The new version wil include the output formats that lacks in RosAsm. So, one can output the numbers in a wide range of formats as needed.

The goal is create a general usage function and use it as an export on a dll. And also, add this function as an extension to a FormatString i created for RosAsm (A variation of ws_printf). I´m quite done.

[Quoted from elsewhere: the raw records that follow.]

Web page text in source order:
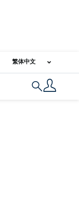
繁体中文
Search
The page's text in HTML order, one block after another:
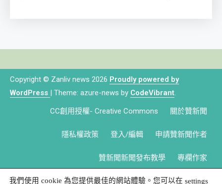
Copyright © Zanliv news 2026 Proudly powered by
WordPress | Theme: azure-news by CodeVibrant.
CC創用授權- Creative Commons 關於贊新聞
隱私權政策 登入/編輯 申請贊新聞作者
贊新聞新聞發布教學 專欄作家
我們使用 cookie 為您提供最佳的網站體驗。您可以在 settings

Just need to review the code, clean and create the routines to handle non-scientific outputs, such as 0.000121234, 12344.5645 etc etc

daydreamer · May 26, 2025, 03:41:55 PM

dont forget to also include the common usage of SSE/SSE2 denormal and such,which is high probability fp code is run with SSE/SSE2 instead,even if you dont write SSE/SSE2 code yourself,invoking math function from a library might be coded in SSE/SSE2

I am curious if it works on all OSes used today :win7,win8,win10,win11 with unicode in a gui control,or functionality on earliest win7 lack unicode caps ?

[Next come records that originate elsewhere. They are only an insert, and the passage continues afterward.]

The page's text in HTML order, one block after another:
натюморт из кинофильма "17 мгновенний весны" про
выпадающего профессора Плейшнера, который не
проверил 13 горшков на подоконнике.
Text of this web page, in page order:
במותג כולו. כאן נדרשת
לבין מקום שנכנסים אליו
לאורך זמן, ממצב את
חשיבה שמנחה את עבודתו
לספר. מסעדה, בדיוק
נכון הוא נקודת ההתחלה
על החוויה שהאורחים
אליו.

guga · May 26, 2025, 10:37:49 PM

Quote from: daydreamer on May 26, 2025, 03:41:55 PMdont forget to also include the common usage of SSE/SSE2 denormal and such,which is high probability fp code is run with SSE/SSE2 instead,even if you dont write SSE/SSE2 code yourself,invoking math function from a library might be coded in SSE/SSE2

I am curious if it works on all OSes used today :win7,win8,win10,win11 with unicode in a gui control,or functionality on earliest win7 lack unicode caps ?

Hi Daydreamer

SSE/SSE2 denormal i´m using specific for a pow, log and exp functions. For FPU it´s not necessary, since i´m focusing in precision as well and FPU grant´s that when dealing with 80 bits. The helper functions i created that uses SSE inside the FPUtoString are for the BCD conversion, dwtoAscii conversion and to copy the error messages to the output.

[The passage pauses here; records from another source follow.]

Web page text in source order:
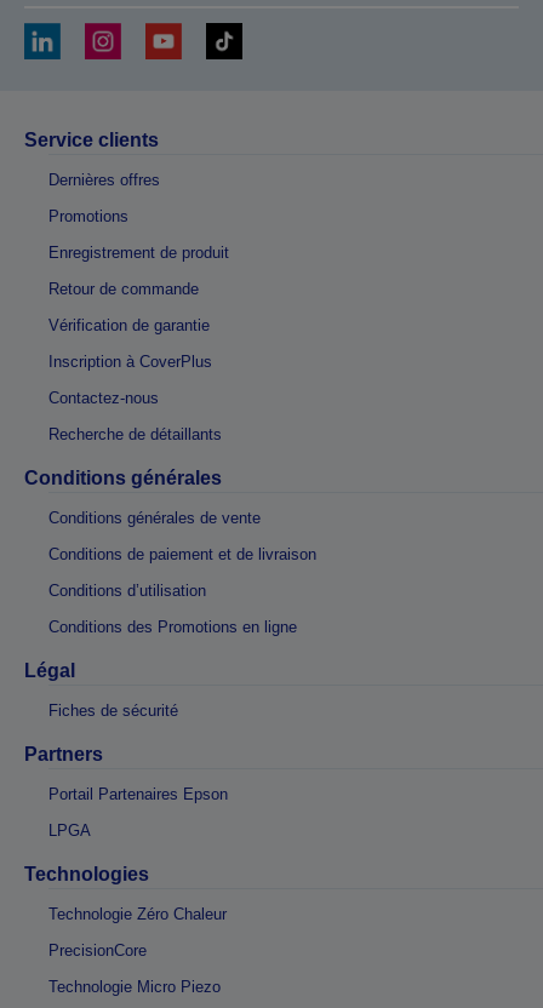
Service clients
Dernières offres
Promotions
Enregistrement de produit
Retour de commande
Vérification de garantie
Inscription à CoverPlus
Contactez-nous
Recherche de détaillants
Conditions générales
Conditions générales de vente
Conditions de paiement et de livraison
Conditions d’utilisation
Conditions des Promotions en ligne
Légal
Fiches de sécurité
Partners
Portail Partenaires Epson
LPGA
Technologies
Technologie Zéro Chaleur
PrecisionCore
Technologie Micro Piezo

The older FloatToBCD inside RosAsm was this:

Code Select


; new on 20/05/2025
Proc FloatToBCD:
    Arguments @Input, @Output
    Uses esi, edi, ecx, eax

    mov esi D@Input
    add esi 9
    mov edi D@Output

    ;  The 1st bytes of the BCD Will always be 0. So we will need to bypass them to properly
    ; achieve a better result in case we are dealing with negative exponent values or other non
    ; integer values that may result in more then One zero byte at the start. Example:
    ; Sometimes when we are analysing the number 1, it can have the following starting bytes:
    ; 00999999999999999 . So, the 1st Byte is ignored to the form in edi this: 09999999999.
    ; On this example it is the number 0.999999999999999e-6 that is in fact 1e-6
    mov ecx 10

    If B$esi = 0
        dec ecx
        dec esi
    End_If

    Do
        ; Process two nibbles at once
        mov al B$esi | mov ah al | shr al 4 | and ah 0F
        add ax '00'
        mov W$edi ax
        add edi 2
        dec esi
        dec ecx
    Repeat_Until_Zero
    mov B$edi 0

EndP

But, i updated it again to use SSE2 as:

Code Select

; equates for pshufd and friends
[SSE_INVERT_DWORDS 27]      ; invert the order of dwords
[SSE_ROTATE_64BITS 78]       ; the same things and result as SSE_SWAP_QWORDS, SSE_ROTATE_RIGHT_64BITS, SSE_ROTATE_LEFT_64BITS, SSE_ROTATE_64BITS

; global variables used:
[<16 SSE2_NibbleMask: B$ 0F,0F,0F,0F,0F,0F,0F,0F,0F,0F,0F,0F,0F,0F,0F,0F]
[<16 SSE2_AsciiZero:  B$ '0','0','0','0','0','0','0','0','0','0','0','0','0','0','0','0']

Proc FloatToBCD_SSE:
    Arguments @Input, @Output
    Structure @XmmPreserve 128, @XMMReg0Dis 0, @XMMReg1Dis 16, @XMMReg2Dis 32, @XMMReg3Dis 48
    Uses esi, edi, ecx, eax

    ; Preserve XMM registers efficiently
    movdqu X@XMMReg0Dis XMM0
    movdqu X@XMMReg1Dis XMM1
    movdqu X@XMMReg2Dis XMM2
    movdqu X@XMMReg3Dis XMM3

    mov esi D@Input
    mov edi D@Output

    ; Check for leading zero byte
    mov ecx 2
    If B$esi+9 = 0
        dec ecx
    End_If
    add esi ecx

    ; Prepare SSE2 constants
    movdqa xmm3 X$SSE2_NibbleMask    ; 0x0F0F0F0F...
    movdqa xmm2 X$SSE2_AsciiZero     ; '00' repeated

    ; Process 8 bytes at a time (SSE2 can do 16, but we're limited by BCD format)
    movq xmm0 Q$esi        ; Load bytes [esi+ecx..esi]
    MOVDQA xmm1 xmm0       ; xmm1 for lower nibbles
    PAND xmm1 xmm3         ; Isolate lower nibbles
    POR xmm1 xmm2          ; Convert lower nibbles to ASCII

    PSRLW xmm0 4           ; Shift upper nibbles to lower positions
    PAND xmm0 xmm3         ; Isolate shifted upper nibbles
    POR xmm0 xmm2          ; Convert upper nibbles to ASCII

    ;SSE_SWAP_D_HI_LOW xmm2 xmm0
    ; --- Interleave the digits (Upper, Lower, Upper, Lower...) ---
    ; The result for the first 16 digits will be in xmm0
    PUNPCKLBW xmm0 xmm1    ; xmm0 now has [U0, L0, U1, L1, U2, L2, U3, L3, U4, L4, U5, L5, U6, L6, U7, L7]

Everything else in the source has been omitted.